Semaan Puisi ke-100 di Keraton Kaibon

Balai Pelestarian Kebudayaan (BPK) Wilayah 8 menggelar acara Semaan Puisi Episode ke-100 sebagai bagian dari rangkaian Festival Sasaka Cibanten di situs bersejarah Keraton Kaibon, Banten, pada Sabtu malam, 25 Oktober 2025.

Acara yang dipadati oleh masyarakat, budayawan, mahasiswa, dan seniman ini terasa spesial karena dilaksanakan di lokasi bersejarah dan mengangkat puisi-puisi karya penyair asli Banten, Toto ST Radik. Semaan Puisi memilih episode ke-100 ini sebagai panggung istimewa di tanah kelahiran sang penyair.

https://www.instagram.com/jejaringduniasantri/

Festival Sasaka Cibanten merupakan inisiatif BPK Wilayah 8 Kementerian Kebudayaan untuk menggabungkan pelestarian sejarah, budaya Banten, dan konservasi lingkungan Sungai Cibanten. Kegiatan di Keraton Kaibon ini menjadi titik puncak di wilayah hilir, setelah sebelumnya digelar di titik hulu (Cibanten, Ciomas) dan tengah (Gedung Juang 45, Umah Kaujon).
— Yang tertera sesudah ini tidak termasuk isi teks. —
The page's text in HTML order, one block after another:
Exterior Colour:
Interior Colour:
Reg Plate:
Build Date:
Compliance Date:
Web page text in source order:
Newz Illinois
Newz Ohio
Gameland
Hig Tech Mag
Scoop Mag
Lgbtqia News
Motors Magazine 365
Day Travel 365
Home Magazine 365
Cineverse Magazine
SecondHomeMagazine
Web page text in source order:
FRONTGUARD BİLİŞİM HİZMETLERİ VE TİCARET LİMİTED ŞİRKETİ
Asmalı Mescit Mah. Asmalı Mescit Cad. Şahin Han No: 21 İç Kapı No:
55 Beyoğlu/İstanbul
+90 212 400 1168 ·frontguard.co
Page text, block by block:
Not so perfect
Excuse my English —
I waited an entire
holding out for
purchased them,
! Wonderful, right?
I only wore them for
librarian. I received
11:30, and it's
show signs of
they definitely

“Sasaka Cibanten bertujuan untuk menghubungkan kembali ingatan kolektif masyarakat Banten dengan Sungai Cibanten, yang merupakan urat nadi sejarah dan identitas Banten,” ujar perwakilan panitia, sekaligus mengajak audiens untuk menjaga lingkungan sungai.

Tausiah Kebudayaan

Budayawan Indonesia, Jamal D Rahman, turut hadir menyampaikan tausiah kebudayaan yang didasarkan pada esainya yang berjudul “Syekh Nawawi dan Multatuli: Merenungkan Bias Kolonial dalam Tubuh Kita.” Esai ini menjadi pemantik diskusi mendalam mengenai cara kita memahami sejarah dan warisan budaya Banten.
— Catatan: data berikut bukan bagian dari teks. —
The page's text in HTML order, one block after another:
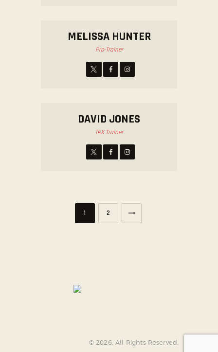
MELISSA HUNTER
Pro-Trainer
DAVID JONES
TRX Trainer
1 2
>
© 2026. All Rights Reserved.
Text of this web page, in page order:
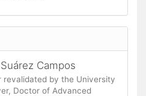
Campos
revalidated by the University
Doctor of Advanced
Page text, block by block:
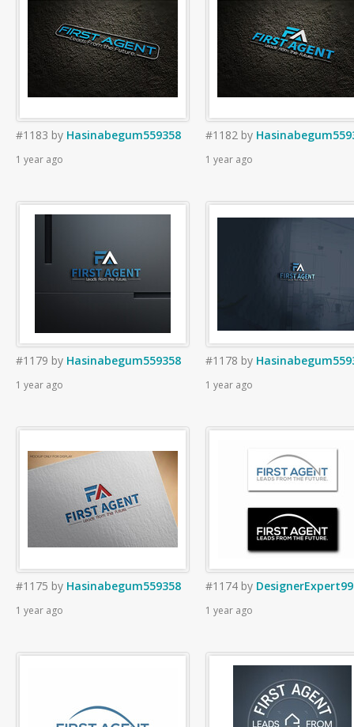
#1183 by Hasinabegum559358
1 year ago
#1182 by
1 year ago
#1179 by Hasinabegum559358
1 year ago
#1178 by
1 year ago
#1175 by Hasinabegum559358
1 year ago
#1174 by DesignerExpert99
1 year ago

Jamal D Rahman mengutip judul tafsir 30 juz Al-Quran berbahasa Arab karya Syekh Nawawi Banten, Marâh Labîd, yang berarti ‘tempat istirahat bagi burung-burung yang datang dan pergi’. Metafora ini digunakan untuk melihat Banten tidak sekadar sebagai wilayah geografis, melainkan ruang kultural yang menampung, merawat, sekaligus mengantarkan energi rohani dan intelektual ke laut lepas.

Dalam konteks dekolonialitas, Jamal D  Rahman menyoroti peran Syekh Nawawi Albantani sebagai rahim nasionalisme di Nusantara melalui atribusi kedaerahan yang disematkan dalam karya-karyanya (Attanari, Albantani, Aljawi).

Poin krusial dari tausiah tersebut adalah bahwa kolonialisme paling halus bekerja bukan di pelabuhan, melainkan di cara kita mengingat dan mengenang.